#### What the task asks
Every line with "provided" in it must be copied from the data.

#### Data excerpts
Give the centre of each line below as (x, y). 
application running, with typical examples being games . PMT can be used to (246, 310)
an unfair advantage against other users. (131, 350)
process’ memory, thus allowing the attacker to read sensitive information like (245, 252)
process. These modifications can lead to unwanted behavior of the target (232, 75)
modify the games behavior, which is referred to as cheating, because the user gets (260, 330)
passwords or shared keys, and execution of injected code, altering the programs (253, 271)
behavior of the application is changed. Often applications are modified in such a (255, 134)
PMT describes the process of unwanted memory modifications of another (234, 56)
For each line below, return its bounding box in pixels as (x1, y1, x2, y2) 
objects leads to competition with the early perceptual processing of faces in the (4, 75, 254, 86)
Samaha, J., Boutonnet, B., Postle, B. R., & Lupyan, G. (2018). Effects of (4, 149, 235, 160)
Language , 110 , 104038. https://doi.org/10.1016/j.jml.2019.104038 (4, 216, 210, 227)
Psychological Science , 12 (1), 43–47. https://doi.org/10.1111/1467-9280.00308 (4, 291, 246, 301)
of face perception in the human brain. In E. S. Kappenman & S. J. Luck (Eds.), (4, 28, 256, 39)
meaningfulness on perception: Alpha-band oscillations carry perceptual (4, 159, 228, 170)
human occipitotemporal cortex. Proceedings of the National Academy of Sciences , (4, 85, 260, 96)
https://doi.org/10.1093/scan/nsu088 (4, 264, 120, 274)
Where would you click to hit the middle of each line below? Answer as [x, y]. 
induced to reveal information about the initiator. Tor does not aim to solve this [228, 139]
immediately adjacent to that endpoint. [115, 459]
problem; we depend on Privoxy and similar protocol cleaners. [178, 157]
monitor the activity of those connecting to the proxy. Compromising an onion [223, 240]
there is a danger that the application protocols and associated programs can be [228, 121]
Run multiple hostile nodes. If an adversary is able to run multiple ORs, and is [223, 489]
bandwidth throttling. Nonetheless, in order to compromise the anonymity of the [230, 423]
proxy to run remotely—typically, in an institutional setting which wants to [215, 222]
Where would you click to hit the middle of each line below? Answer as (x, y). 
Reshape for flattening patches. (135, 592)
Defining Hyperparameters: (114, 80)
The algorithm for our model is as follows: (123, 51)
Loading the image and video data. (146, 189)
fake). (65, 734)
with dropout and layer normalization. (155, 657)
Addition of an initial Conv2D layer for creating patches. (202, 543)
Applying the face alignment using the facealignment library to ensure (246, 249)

* * *

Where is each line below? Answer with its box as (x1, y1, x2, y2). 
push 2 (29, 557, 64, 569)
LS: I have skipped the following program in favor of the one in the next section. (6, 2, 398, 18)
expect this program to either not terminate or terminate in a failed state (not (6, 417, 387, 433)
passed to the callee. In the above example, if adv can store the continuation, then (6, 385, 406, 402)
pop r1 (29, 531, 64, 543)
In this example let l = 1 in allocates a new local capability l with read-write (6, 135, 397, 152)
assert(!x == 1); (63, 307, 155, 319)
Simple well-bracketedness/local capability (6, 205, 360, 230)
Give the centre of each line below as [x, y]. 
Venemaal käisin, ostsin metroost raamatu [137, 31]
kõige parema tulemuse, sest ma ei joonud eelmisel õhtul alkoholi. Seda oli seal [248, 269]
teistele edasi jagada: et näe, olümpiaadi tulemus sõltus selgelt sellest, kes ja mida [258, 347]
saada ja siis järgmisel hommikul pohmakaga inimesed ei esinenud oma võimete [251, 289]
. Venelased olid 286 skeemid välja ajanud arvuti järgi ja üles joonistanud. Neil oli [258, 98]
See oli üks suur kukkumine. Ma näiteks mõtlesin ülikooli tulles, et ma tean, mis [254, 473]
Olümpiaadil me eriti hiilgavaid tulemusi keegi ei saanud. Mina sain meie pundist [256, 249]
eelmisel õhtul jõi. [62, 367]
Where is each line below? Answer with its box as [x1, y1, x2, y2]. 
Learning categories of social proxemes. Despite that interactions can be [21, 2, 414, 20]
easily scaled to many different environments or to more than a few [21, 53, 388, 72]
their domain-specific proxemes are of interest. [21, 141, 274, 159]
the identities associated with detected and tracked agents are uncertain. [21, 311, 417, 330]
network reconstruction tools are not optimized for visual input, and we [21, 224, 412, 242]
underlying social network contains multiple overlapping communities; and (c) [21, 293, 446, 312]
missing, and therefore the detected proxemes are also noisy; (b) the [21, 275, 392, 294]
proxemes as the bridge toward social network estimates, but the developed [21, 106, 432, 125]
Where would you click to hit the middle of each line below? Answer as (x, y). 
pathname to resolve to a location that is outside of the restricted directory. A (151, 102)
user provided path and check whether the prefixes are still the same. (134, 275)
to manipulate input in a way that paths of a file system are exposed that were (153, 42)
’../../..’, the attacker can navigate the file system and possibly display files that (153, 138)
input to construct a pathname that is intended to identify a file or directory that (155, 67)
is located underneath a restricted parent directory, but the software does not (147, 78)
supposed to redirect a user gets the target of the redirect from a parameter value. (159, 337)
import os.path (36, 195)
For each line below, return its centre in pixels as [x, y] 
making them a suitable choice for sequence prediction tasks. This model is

==

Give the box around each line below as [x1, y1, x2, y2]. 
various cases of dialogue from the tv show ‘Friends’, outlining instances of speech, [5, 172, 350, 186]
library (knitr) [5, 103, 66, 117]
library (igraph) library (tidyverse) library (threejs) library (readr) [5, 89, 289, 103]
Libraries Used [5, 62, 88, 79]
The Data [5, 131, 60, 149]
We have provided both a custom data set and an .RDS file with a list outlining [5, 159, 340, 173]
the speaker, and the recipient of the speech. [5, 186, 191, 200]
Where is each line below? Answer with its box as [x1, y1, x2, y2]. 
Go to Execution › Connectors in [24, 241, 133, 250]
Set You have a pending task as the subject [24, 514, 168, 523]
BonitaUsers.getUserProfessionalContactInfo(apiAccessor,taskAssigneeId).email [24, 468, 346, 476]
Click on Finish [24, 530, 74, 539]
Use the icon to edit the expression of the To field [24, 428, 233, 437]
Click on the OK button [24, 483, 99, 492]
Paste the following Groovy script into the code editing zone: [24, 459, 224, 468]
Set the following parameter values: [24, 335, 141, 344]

#### Exercise result
user provided path and check whether the prefixes are still the same. (134, 275)
We have provided both a custom data set and an .RDS file with a list outlining [5, 159, 340, 173]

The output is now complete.